### EXTRACTED ENTRIES
____
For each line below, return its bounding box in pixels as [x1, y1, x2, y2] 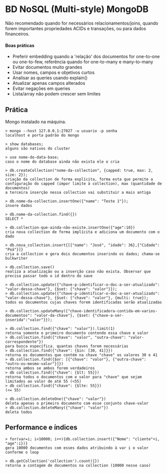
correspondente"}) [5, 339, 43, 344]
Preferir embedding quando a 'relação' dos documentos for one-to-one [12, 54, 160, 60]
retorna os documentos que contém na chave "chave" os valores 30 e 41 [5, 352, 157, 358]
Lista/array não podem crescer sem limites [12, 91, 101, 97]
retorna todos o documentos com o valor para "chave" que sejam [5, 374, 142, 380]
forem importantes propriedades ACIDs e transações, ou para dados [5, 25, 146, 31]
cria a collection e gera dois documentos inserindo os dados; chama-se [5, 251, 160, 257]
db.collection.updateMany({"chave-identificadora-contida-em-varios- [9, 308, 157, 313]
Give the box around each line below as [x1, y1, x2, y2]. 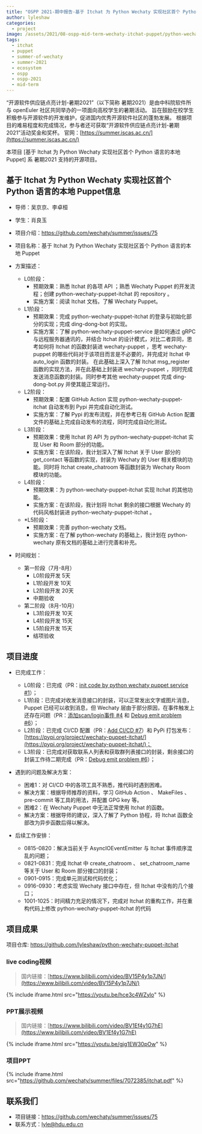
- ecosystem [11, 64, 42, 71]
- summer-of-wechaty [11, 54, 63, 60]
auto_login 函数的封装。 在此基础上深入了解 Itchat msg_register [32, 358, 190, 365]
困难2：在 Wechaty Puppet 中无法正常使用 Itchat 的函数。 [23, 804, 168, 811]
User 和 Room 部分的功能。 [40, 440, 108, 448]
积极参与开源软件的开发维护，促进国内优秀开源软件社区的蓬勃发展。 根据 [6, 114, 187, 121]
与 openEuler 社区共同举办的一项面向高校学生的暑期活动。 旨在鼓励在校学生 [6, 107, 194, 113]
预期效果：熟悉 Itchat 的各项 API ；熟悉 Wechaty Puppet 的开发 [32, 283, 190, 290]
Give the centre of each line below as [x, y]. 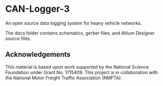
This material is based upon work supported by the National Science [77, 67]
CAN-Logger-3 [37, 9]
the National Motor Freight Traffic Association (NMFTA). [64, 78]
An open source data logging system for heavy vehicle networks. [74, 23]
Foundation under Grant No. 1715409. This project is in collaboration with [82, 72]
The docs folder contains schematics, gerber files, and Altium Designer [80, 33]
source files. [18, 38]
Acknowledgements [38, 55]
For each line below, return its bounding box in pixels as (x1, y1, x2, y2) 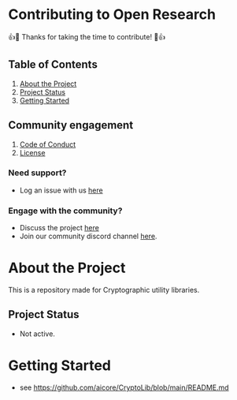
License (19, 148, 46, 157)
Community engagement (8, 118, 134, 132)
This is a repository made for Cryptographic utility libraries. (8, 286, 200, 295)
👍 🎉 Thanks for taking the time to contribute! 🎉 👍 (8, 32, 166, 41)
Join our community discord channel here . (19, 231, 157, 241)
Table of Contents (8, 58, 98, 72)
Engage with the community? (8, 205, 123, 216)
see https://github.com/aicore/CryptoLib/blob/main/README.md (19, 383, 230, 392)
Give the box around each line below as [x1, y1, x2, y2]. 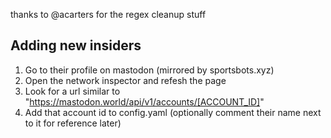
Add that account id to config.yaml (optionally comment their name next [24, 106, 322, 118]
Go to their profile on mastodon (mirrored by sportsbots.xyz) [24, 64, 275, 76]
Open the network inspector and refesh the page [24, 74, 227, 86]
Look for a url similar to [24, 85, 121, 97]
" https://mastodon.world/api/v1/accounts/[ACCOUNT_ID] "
____
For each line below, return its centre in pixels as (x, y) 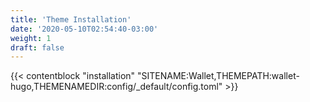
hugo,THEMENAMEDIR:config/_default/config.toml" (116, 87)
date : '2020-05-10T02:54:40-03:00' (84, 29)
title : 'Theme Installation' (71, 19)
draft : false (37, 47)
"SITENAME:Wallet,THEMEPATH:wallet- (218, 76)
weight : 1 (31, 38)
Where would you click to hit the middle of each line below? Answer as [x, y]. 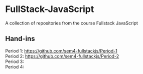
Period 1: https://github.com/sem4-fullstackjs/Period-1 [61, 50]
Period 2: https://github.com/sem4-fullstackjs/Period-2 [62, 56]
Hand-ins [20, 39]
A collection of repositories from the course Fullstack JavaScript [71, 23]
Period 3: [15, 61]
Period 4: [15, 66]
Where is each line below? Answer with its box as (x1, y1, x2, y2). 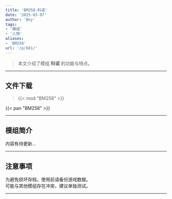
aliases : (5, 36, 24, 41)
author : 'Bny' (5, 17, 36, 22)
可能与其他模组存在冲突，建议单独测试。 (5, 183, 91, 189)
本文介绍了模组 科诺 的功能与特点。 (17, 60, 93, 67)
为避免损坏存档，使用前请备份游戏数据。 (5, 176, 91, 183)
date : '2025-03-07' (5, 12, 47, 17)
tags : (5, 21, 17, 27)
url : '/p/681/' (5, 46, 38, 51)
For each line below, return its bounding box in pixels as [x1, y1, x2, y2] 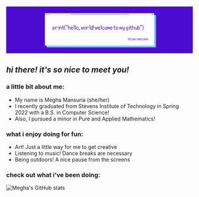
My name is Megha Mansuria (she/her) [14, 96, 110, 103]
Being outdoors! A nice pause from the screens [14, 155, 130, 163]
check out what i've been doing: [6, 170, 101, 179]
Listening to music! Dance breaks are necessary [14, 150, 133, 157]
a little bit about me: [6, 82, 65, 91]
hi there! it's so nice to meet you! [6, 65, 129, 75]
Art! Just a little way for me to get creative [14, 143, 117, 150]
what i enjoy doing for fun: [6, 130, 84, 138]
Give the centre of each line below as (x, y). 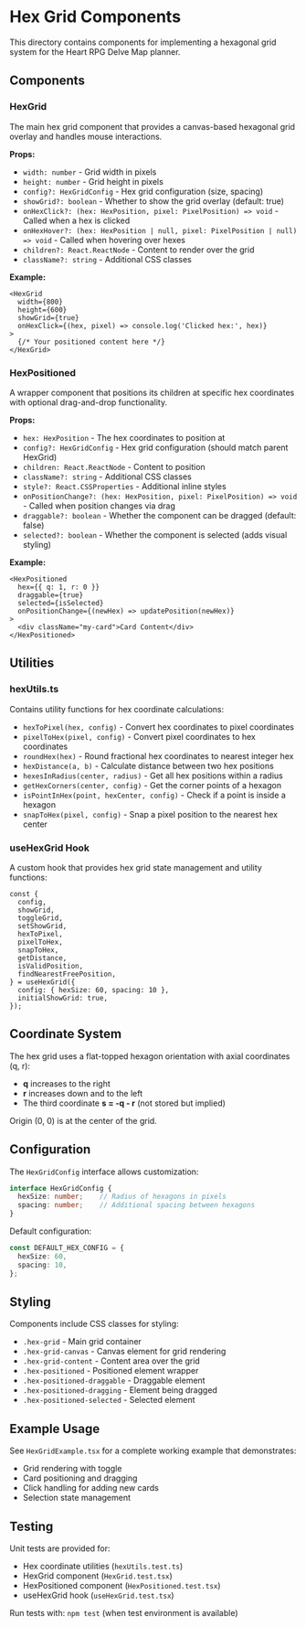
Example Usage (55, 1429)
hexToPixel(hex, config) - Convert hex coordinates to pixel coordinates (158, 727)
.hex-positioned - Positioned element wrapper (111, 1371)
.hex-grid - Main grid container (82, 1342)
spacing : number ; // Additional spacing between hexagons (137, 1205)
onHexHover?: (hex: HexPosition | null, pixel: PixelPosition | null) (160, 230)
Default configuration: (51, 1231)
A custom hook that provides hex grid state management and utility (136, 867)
____
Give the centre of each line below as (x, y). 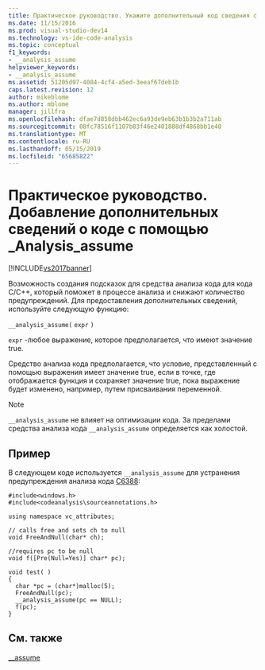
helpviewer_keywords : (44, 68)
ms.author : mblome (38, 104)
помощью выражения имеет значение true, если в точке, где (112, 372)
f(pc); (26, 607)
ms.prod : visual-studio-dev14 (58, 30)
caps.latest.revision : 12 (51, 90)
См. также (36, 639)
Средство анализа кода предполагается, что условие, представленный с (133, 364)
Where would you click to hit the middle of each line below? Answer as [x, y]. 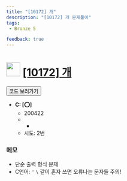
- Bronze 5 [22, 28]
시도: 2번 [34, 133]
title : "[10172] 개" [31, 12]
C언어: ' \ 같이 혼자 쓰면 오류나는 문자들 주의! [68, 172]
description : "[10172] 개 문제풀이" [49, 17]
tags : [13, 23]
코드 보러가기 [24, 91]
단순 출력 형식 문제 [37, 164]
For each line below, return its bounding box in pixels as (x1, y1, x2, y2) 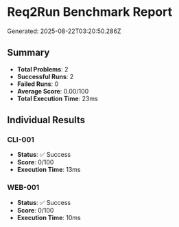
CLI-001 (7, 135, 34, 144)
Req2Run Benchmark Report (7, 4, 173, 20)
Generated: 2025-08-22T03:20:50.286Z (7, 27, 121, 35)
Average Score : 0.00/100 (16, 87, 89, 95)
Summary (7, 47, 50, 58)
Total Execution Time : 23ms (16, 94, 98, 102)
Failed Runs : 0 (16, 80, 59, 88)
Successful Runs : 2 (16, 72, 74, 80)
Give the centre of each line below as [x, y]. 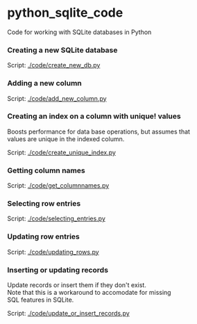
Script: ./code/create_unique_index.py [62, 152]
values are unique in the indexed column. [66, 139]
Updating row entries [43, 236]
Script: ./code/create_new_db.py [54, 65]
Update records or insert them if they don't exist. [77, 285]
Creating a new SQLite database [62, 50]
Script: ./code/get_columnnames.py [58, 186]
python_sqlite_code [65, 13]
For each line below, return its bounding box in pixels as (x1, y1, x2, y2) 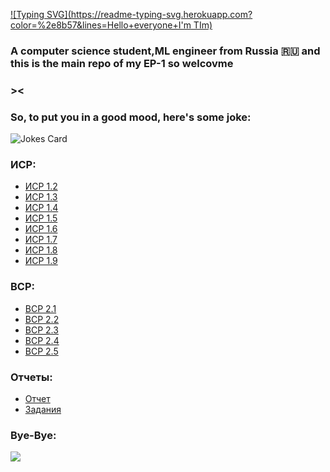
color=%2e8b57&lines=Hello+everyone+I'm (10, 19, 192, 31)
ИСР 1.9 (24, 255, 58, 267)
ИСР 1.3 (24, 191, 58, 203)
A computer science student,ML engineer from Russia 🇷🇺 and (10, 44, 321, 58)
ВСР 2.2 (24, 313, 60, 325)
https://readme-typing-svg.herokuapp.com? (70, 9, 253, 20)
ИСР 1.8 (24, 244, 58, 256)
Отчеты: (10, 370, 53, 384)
____
### YOUR OBJECTIVE
In the listing above, find the line with "Where is each" and output it and every line after it up to and including the line with "Being outdoors! A", exactly, minus the pictures.

### SOLUTION FOR THIS EXERCISE
Where is each line below? Answer with its box as (x1, y1, x2, y2). 
aliases : (5, 36, 24, 41)
author : 'Bny' (5, 17, 36, 22)
可能与其他模组存在冲突，建议单独测试。 (5, 183, 91, 189)
本文介绍了模组 科诺 的功能与特点。 (17, 60, 93, 67)
为避免损坏存档，使用前请备份游戏数据。 (5, 176, 91, 183)
date : '2025-03-07' (5, 12, 47, 17)
tags : (5, 21, 17, 27)
url : '/p/681/' (5, 46, 38, 51)
For each line below, return its bounding box in pixels as [x1, y1, x2, y2] 
My name is Megha Mansuria (she/her) [14, 96, 110, 103]
Being outdoors! A nice pause from the screens [14, 155, 130, 163]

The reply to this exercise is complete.